There was a tiny, heart-shaped grease stain on his green rep tie, just above the lapels of his jacket. He gestured toward the jury box, which was now filled with jurors. The jurors were a motley group, mostly middle aged, mostly white, mostly women.

  “Interesting jury selection,” Tom said cryptically.

  Evans took a big breath and bellowed, “Detective William Flanagan.”

  There was a short line of uniformed police officers one row back. Detective Flanagan was tall and red faced. He walked to the stand and sat down abruptly, without being asked.

  The judged cleared his throat and said, with considerable annoyance, “Please remember that you are still under oath.”

  Kate couldn’t imagine that Flanagan could get any ruder than he’d already been, but he managed it. He behaved as if he hadn’t heard the judge at all.

  “Meet Wild Bill Flanagan,” Tom whispered in Kate’s ear. “The biggest fraud in law enforcement in Fairfax County.”

  Kate would have asked him what he meant, but Evans had approached the witness stand.

  “Mr. Flanagan,” he said. “When we left off yesterday, you were telling us about your experience as a criminal investigator. Let me go over that once more to refresh the jury’s memory. How long have you been a police officer in Fairfax County?”

  “Thirty-two years.”

  “And how long have you been a detective?”

  “Twenty-one years.”

  “And in that twenty-one years, you have investigated homicides?”

  “Yes.”

  “A great many homicides?”

  “I have been a detective on the homicide squad for ten years.”

  “The last ten years?”

  “Yes.”

  “What were you doing before those last ten years?”
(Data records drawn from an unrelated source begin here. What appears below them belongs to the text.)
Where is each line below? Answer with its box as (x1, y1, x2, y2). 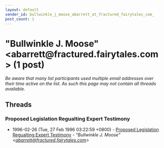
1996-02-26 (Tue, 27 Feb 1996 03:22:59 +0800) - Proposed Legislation (12, 127, 159, 132)
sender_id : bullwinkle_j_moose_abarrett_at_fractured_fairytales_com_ (5, 12, 155, 17)
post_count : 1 (5, 16, 35, 21)
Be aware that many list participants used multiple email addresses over (5, 75, 154, 81)
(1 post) (13, 59, 45, 70)
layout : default (5, 7, 39, 12)
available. (5, 86, 26, 92)
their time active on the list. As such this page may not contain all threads (5, 80, 157, 87)
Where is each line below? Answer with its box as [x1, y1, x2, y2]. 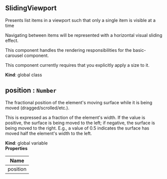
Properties [5, 145, 28, 151]
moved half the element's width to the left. [5, 130, 92, 136]
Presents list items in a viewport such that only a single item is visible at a [5, 17, 156, 23]
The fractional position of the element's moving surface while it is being [5, 99, 153, 105]
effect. [5, 37, 19, 43]
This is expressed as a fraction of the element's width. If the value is [5, 114, 146, 120]
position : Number [5, 86, 57, 95]
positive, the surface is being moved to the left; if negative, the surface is [5, 120, 156, 126]

  “I was a detective on the arson detail for eight years.”

  “And before that?”

  “I was the department’s liaison to the FBI for abductions.”

  “So you therefore have extensive experience in investigation of all the types of crimes involved in this case.”

  Flanagan shifted a little uneasily in the witness chair. “I wasn’t an investigator for abductions,” he said. “I did do some investigating on a couple of cases, but, technically, I was a liaison to the FBI, and they did the investigating.”